_Directions for this task:_
Please return all of the material exactly, with no line missing.

_Exercise input:_
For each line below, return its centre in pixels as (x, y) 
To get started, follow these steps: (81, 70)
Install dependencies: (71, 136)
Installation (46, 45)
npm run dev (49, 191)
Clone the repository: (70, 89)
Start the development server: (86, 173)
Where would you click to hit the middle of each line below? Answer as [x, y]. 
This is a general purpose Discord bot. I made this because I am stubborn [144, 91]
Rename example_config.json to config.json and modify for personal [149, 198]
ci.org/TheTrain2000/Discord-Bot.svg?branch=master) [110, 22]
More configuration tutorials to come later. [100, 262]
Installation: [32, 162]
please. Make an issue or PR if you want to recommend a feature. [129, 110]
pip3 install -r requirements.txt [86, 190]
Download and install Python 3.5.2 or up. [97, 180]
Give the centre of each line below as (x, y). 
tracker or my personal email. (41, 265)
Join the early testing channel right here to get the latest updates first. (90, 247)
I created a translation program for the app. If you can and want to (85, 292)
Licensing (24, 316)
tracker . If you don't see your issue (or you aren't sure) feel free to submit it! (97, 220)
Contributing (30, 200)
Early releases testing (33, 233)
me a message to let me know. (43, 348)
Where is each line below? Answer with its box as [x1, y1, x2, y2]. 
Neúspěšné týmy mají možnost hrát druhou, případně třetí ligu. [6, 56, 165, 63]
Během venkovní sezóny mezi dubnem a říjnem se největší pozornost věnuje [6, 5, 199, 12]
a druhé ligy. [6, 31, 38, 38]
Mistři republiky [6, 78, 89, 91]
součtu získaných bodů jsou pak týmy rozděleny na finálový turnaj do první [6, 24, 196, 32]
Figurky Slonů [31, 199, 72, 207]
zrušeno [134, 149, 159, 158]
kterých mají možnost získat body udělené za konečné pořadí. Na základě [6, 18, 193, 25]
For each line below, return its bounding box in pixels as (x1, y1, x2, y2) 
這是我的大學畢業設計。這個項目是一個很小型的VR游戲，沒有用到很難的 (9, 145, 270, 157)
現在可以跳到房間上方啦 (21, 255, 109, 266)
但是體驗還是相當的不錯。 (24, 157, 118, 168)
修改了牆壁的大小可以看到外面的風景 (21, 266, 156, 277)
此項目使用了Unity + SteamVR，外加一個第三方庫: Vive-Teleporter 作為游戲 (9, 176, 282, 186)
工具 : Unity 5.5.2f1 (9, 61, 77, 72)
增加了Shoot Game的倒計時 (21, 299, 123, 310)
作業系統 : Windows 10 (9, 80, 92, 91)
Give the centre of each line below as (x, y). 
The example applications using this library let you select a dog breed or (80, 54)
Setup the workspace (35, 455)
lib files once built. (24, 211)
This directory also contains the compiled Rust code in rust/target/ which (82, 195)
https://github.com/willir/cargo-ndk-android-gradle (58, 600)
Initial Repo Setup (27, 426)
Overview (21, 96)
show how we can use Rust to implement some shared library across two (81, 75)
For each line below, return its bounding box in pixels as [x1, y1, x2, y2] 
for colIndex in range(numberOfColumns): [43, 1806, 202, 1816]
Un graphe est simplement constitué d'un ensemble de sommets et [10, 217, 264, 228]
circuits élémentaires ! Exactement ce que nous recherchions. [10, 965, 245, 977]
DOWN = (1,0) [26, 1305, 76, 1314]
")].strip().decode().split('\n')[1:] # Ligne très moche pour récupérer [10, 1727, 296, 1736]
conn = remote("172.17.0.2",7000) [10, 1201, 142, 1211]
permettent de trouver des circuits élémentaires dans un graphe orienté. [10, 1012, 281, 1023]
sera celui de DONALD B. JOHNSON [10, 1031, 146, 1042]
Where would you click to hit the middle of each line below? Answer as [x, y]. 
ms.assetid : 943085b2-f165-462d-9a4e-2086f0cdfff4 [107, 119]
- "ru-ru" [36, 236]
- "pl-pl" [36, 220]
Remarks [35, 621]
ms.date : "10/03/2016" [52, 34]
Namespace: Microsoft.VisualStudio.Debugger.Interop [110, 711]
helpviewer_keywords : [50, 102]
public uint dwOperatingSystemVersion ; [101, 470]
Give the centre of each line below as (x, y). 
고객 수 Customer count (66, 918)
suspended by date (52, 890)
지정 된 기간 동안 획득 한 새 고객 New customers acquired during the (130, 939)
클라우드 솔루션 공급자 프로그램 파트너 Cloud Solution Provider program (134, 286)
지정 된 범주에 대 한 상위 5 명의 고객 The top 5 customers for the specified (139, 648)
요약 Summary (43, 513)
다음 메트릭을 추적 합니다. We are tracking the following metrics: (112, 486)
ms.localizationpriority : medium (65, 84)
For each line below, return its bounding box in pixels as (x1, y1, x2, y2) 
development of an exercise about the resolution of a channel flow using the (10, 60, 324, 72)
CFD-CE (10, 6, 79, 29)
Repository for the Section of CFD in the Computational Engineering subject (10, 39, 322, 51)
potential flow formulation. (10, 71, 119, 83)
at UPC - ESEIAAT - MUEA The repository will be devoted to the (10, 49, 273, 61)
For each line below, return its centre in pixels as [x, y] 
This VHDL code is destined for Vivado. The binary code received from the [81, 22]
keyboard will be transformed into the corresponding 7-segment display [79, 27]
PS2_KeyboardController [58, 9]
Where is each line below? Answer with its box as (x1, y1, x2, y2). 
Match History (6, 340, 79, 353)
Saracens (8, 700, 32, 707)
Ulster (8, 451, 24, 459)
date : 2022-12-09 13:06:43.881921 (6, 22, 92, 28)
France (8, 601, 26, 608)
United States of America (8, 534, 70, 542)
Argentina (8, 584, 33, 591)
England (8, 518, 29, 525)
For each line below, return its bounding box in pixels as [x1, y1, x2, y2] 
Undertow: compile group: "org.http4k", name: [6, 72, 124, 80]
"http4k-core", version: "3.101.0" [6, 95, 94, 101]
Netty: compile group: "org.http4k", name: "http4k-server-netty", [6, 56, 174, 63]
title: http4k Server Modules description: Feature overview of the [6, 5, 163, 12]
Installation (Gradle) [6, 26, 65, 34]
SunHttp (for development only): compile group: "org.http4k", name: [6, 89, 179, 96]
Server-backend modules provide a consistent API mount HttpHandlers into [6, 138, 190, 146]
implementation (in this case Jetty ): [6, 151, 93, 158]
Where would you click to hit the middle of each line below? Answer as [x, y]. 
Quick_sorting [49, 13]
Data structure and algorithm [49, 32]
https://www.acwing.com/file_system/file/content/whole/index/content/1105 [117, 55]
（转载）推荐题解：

_Written response:_
For each line below, return its centre in pixels as (x, y) 
To get started, follow these steps: (81, 70)
Install dependencies: (71, 136)
Installation (46, 45)
npm run dev (49, 191)
Clone the repository: (70, 89)
Start the development server: (86, 173)
Where would you click to hit the middle of each line below? Answer as [x, y]. 
This is a general purpose Discord bot. I made this because I am stubborn [144, 91]
Rename example_config.json to config.json and modify for personal [149, 198]
ci.org/TheTrain2000/Discord-Bot.svg?branch=master) [110, 22]
More configuration tutorials to come later. [100, 262]
Installation: [32, 162]
please. Make an issue or PR if you want to recommend a feature. [129, 110]
pip3 install -r requirements.txt [86, 190]
Download and install Python 3.5.2 or up. [97, 180]
Give the centre of each line below as (x, y). 
tracker or my personal email. (41, 265)
Join the early testing channel right here to get the latest updates first. (90, 247)
I created a translation program for the app. If you can and want to (85, 292)
Licensing (24, 316)
tracker . If you don't see your issue (or you aren't sure) feel free to submit it! (97, 220)
Contributing (30, 200)
Early releases testing (33, 233)
me a message to let me know. (43, 348)
Where is each line below? Answer with its box as [x1, y1, x2, y2]. 
Neúspěšné týmy mají možnost hrát druhou, případně třetí ligu. [6, 56, 165, 63]
Během venkovní sezóny mezi dubnem a říjnem se největší pozornost věnuje [6, 5, 199, 12]
a druhé ligy. [6, 31, 38, 38]
Mistři republiky [6, 78, 89, 91]
součtu získaných bodů jsou pak týmy rozděleny na finálový turnaj do první [6, 24, 196, 32]
Figurky Slonů [31, 199, 72, 207]
zrušeno [134, 149, 159, 158]
kterých mají možnost získat body udělené za konečné pořadí. Na základě [6, 18, 193, 25]
For each line below, return its bounding box in pixels as (x1, y1, x2, y2) 
這是我的大學畢業設計。這個項目是一個很小型的VR游戲，沒有用到很難的 (9, 145, 270, 157)
現在可以跳到房間上方啦 (21, 255, 109, 266)
但是體驗還是相當的不錯。 (24, 157, 118, 168)
修改了牆壁的大小可以看到外面的風景 (21, 266, 156, 277)
此項目使用了Unity + SteamVR，外加一個第三方庫: Vive-Teleporter 作為游戲 (9, 176, 282, 186)
工具 : Unity 5.5.2f1 (9, 61, 77, 72)
增加了Shoot Game的倒計時 (21, 299, 123, 310)
作業系統 : Windows 10 (9, 80, 92, 91)
Give the centre of each line below as (x, y). 
The example applications using this library let you select a dog breed or (80, 54)
Setup the workspace (35, 455)
lib files once built. (24, 211)
This directory also contains the compiled Rust code in rust/target/ which (82, 195)
https://github.com/willir/cargo-ndk-android-gradle (58, 600)
Initial Repo Setup (27, 426)
Overview (21, 96)
show how we can use Rust to implement some shared library across two (81, 75)
For each line below, return its bounding box in pixels as [x1, y1, x2, y2] 
for colIndex in range(numberOfColumns): [43, 1806, 202, 1816]
Un graphe est simplement constitué d'un ensemble de sommets et [10, 217, 264, 228]
circuits élémentaires ! Exactement ce que nous recherchions. [10, 965, 245, 977]
DOWN = (1,0) [26, 1305, 76, 1314]
")].strip().decode().split('\n')[1:] # Ligne très moche pour récupérer [10, 1727, 296, 1736]
conn = remote("172.17.0.2",7000) [10, 1201, 142, 1211]
permettent de trouver des circuits élémentaires dans un graphe orienté. [10, 1012, 281, 1023]
sera celui de DONALD B. JOHNSON [10, 1031, 146, 1042]
Where would you click to hit the middle of each line below? Answer as [x, y]. 
ms.assetid : 943085b2-f165-462d-9a4e-2086f0cdfff4 [107, 119]
- "ru-ru" [36, 236]
- "pl-pl" [36, 220]
Remarks [35, 621]
ms.date : "10/03/2016" [52, 34]
Namespace: Microsoft.VisualStudio.Debugger.Interop [110, 711]
helpviewer_keywords : [50, 102]
public uint dwOperatingSystemVersion ; [101, 470]
Give the centre of each line below as (x, y). 
고객 수 Customer count (66, 918)
suspended by date (52, 890)
지정 된 기간 동안 획득 한 새 고객 New customers acquired during the (130, 939)
클라우드 솔루션 공급자 프로그램 파트너 Cloud Solution Provider program (134, 286)
지정 된 범주에 대 한 상위 5 명의 고객 The top 5 customers for the specified (139, 648)
요약 Summary (43, 513)
다음 메트릭을 추적 합니다. We are tracking the following metrics: (112, 486)
ms.localizationpriority : medium (65, 84)
For each line below, return its bounding box in pixels as (x1, y1, x2, y2) 
development of an exercise about the resolution of a channel flow using the (10, 60, 324, 72)
CFD-CE (10, 6, 79, 29)
Repository for the Section of CFD in the Computational Engineering subject (10, 39, 322, 51)
potential flow formulation. (10, 71, 119, 83)
at UPC - ESEIAAT - MUEA The repository will be devoted to the (10, 49, 273, 61)
For each line below, return its centre in pixels as [x, y] 
This VHDL code is destined for Vivado. The binary code received from the [81, 22]
keyboard will be transformed into the corresponding 7-segment display [79, 27]
PS2_KeyboardController [58, 9]
Where is each line below? Answer with its box as (x1, y1, x2, y2). 
Match History (6, 340, 79, 353)
Saracens (8, 700, 32, 707)
Ulster (8, 451, 24, 459)
date : 2022-12-09 13:06:43.881921 (6, 22, 92, 28)
France (8, 601, 26, 608)
United States of America (8, 534, 70, 542)
Argentina (8, 584, 33, 591)
England (8, 518, 29, 525)
For each line below, return its bounding box in pixels as [x1, y1, x2, y2] 
Undertow: compile group: "org.http4k", name: [6, 72, 124, 80]
"http4k-core", version: "3.101.0" [6, 95, 94, 101]
Netty: compile group: "org.http4k", name: "http4k-server-netty", [6, 56, 174, 63]
title: http4k Server Modules description: Feature overview of the [6, 5, 163, 12]
Installation (Gradle) [6, 26, 65, 34]
SunHttp (for development only): compile group: "org.http4k", name: [6, 89, 179, 96]
Server-backend modules provide a consistent API mount HttpHandlers into [6, 138, 190, 146]
implementation (in this case Jetty ): [6, 151, 93, 158]
Where would you click to hit the middle of each line below? Answer as [x, y]. 
Quick_sorting [49, 13]
Data structure and algorithm [49, 32]
https://www.acwing.com/file_system/file/content/whole/index/content/1105 [117, 55]
（转载）推荐题解：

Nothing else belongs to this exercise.